Today Xen did public releases of four different Xen Security Advisories.

  • CVE-2016-7154/XSA-188 affects only Xen 4.4. We do not have any customer systems running this version.
  • CVE-2016-7094/XSA-187 is for HVM virtualization, which did not apply to any customers at the time, but has been patched. It also did not apply because we use hardware assisted paging (hap) and not shadow page tables.
  • CVE-2016-7093/XSA-186 is for HVM virtualization, which did not apply to any customers at the time, and also did not apply to the version we’re running.
  • CVE-2016-7092/XSA-185 was the most critical for us. It is a priviledge escalation bug that is only exposed to 32-bit paravirtualized (PV) guests. We either patched the host server or moved affected guests off of an unpatched host server to a patched one. 32-bit bootloaders have been removed from host servers that have not been patched.

Guests were already prevented from changing to 32 bit mode on existing systems in July. With Xen, 32-bit PV guests can only boot from the first 168GB of RAM. So on host servers with more than 168GB of RAM, guests switching from 64 bit to 32 bit mode could leave free but unusable RAM.

Unfortunately we did not meet our deadline of not being vulnerable to the XSAs before the embargo lifted. What happened is that two guests running grub2 32-bit were left running on unpatched hosts until about 8 hours after the embargo lifted.
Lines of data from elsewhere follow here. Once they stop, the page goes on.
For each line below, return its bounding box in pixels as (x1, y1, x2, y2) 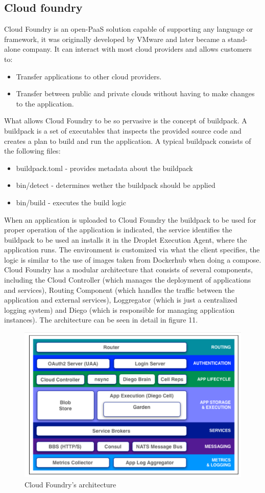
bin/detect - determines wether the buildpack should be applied (16, 180, 215, 190)
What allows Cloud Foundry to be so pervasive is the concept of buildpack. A (4, 115, 247, 126)
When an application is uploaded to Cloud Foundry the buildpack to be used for (4, 214, 256, 225)
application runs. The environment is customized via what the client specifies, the (4, 244, 260, 255)
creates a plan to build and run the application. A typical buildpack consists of (4, 135, 251, 146)
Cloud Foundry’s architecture (25, 479, 116, 489)
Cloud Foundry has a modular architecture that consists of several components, (4, 264, 253, 275)
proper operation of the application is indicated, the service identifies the (4, 224, 232, 235)
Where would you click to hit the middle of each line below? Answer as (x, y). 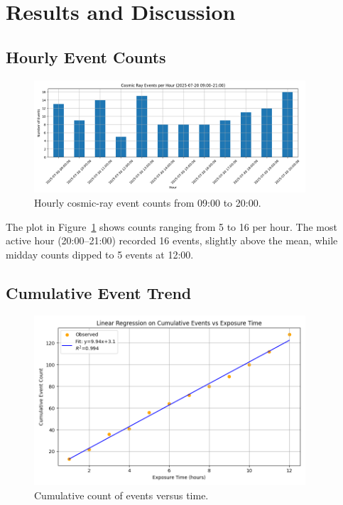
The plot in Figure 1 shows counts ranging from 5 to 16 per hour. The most (171, 226)
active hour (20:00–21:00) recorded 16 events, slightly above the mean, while (172, 240)
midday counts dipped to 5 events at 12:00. (100, 254)
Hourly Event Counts (86, 56)
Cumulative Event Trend (99, 292)
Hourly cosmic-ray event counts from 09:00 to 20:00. (148, 202)
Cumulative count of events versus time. (121, 495)
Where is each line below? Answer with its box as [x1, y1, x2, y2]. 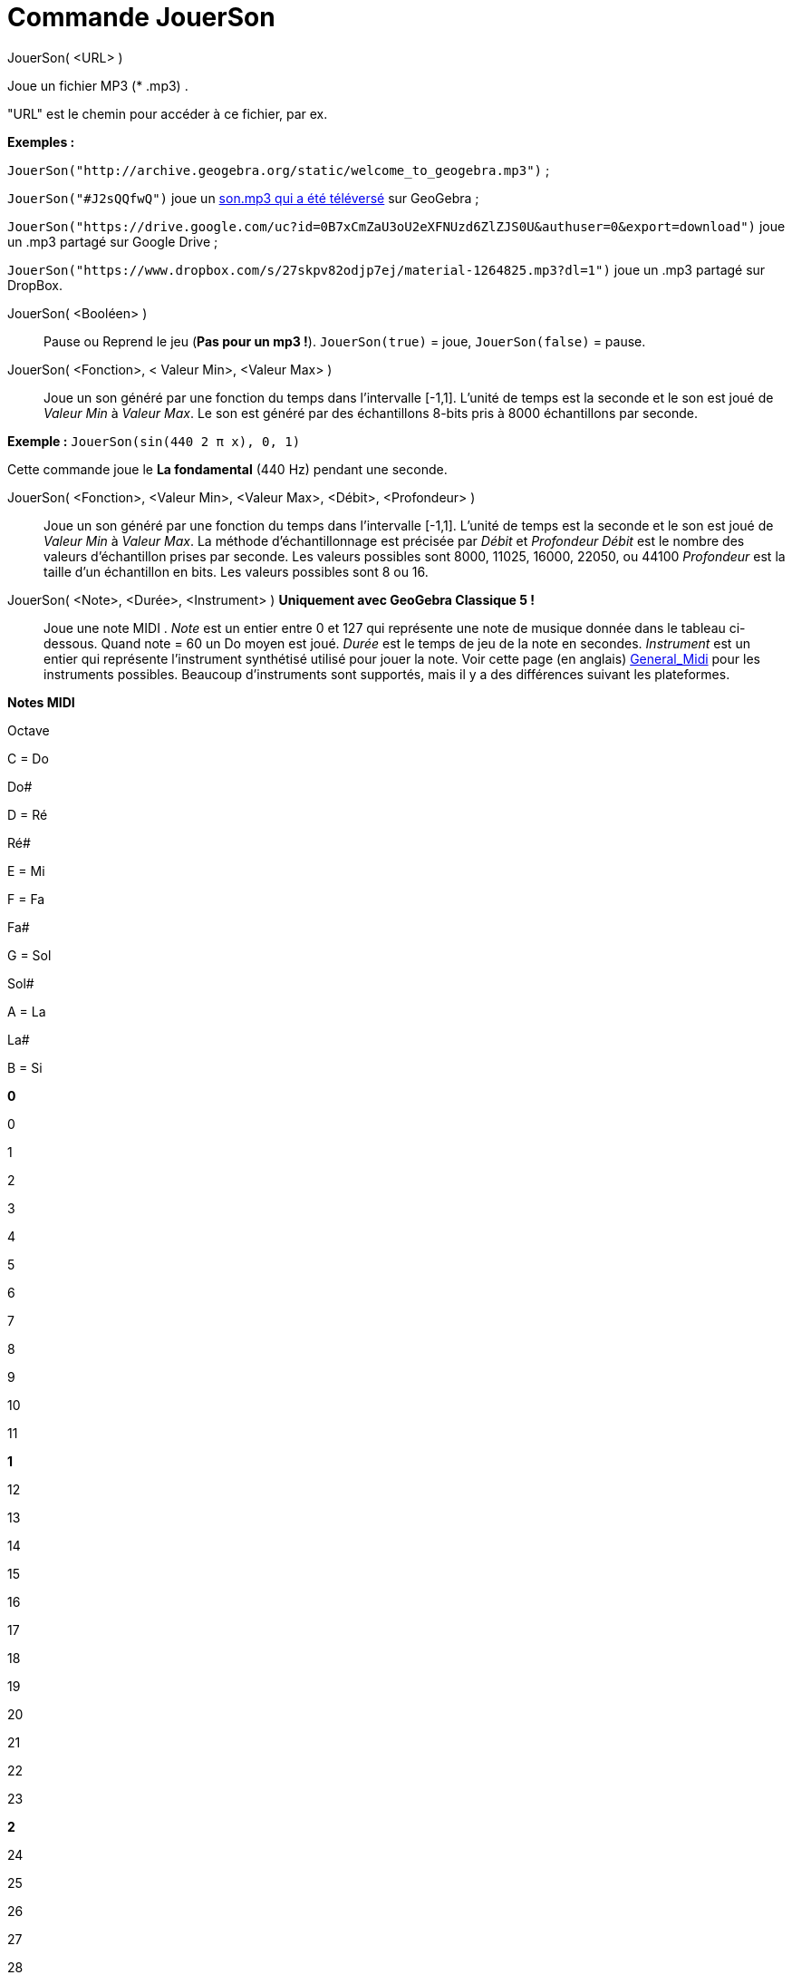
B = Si [7, 1059, 43, 1075]
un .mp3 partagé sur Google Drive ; [7, 233, 218, 249]
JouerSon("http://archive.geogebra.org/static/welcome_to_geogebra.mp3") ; [7, 161, 550, 178]
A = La [7, 1003, 46, 1019]
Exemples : [7, 133, 75, 150]
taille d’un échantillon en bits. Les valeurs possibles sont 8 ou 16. [43, 563, 429, 579]
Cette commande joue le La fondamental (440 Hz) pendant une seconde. [7, 461, 448, 477]
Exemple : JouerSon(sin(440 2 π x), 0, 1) [7, 433, 301, 449]

I noticed when reviewing the output of xenstore-ls, which lists the live boot parameters of guests. They were moved to patched hosts and given a full months credit for the downtime. We have no reason to believe the exploit was exercised by either of these guests during those 8 hours.

There were at least two reasons this initially happened. One, the initial query for 32 vs 64 bit was copied from our old initial provisioning (which defaulted to pv-grub) and wasn’t adusted to allow for grub2. This was a mistake of inattention. Second, guests not called out as 32 bit were assumed to be 64 bit when there should have been explicit checks for both 32 bit and 64 bit - explicitly calling out both would have left some guests unclassified and exposed the error. I considered doing that, but didn’t because it would have been extra delay and we were already very late sending out downtime notices compared to previous reboots.
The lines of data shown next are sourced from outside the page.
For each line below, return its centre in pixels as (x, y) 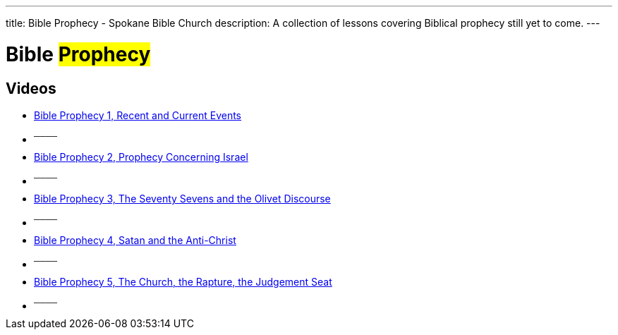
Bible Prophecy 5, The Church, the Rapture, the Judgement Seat (183, 281)
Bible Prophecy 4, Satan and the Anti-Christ (135, 240)
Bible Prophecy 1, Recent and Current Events (138, 115)
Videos (31, 88)
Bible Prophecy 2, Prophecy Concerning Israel (141, 157)
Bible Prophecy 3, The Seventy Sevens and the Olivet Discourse (182, 198)
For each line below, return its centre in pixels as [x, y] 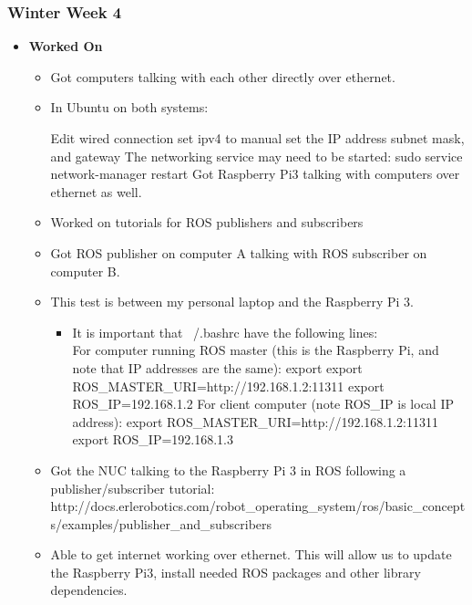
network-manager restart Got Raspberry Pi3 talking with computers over [255, 174]
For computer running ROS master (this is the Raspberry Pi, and [256, 350]
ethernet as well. [96, 191]
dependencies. [89, 590]
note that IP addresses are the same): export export [217, 367]
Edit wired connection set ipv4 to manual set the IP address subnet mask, [257, 138]
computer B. [85, 271]
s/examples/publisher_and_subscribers [161, 523]
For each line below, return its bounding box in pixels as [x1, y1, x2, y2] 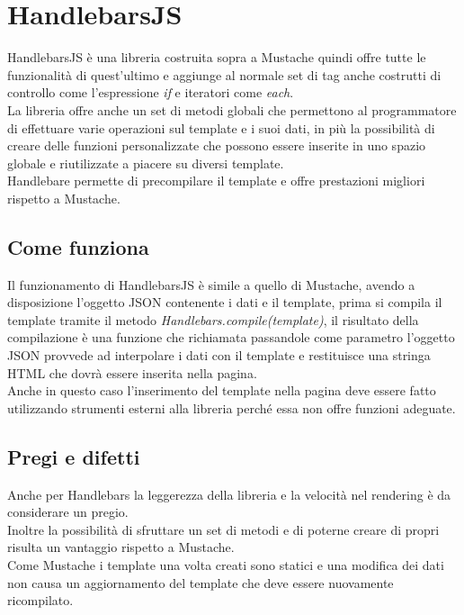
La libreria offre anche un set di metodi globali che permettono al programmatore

We sent downtime notices two days after first learning of this vulnerability. This time, since we were doing so many moves, some notices were only sent 3 days in advance. Everyone had the option to reschedule to a different time. The whole server reboots all finished within the originally scheduled time frame but a few of the moves ran over.

We also brought up our customer cluster running an internal ganeti fork and most of the guests moved were imported to this system. We are still finding bugs and there are a couple of unfinished items, but in general it seems to be working.

We also started defaulting Linux VMs to HVM mode, which is typically faster for 64 bit operating systems. HVM guests are segregated from PV guests so that PV guests do not have to be rebooted for HVM-only XSAs and vice-versa.

We were reluctant to run HVM mode for a long time due to not wanting to run QEMU in the context of the dom0(host server.) Therefore, we are using device model stub domains, which runs QEMU inside of a PV guest instead of on the dom0. Most Linux guests use PV-on-HVM drivers and do not use the emulated devices from QEMU after boot. However, NetBSD doesn’t have PV-on-HVM support and the performance was abysmal in HVM mode with device model stubdomains because it was using ATA PIO mode for the virtual hard drive, which is very slow. Because of this we are still defaulting NetBSD guests to PV mode.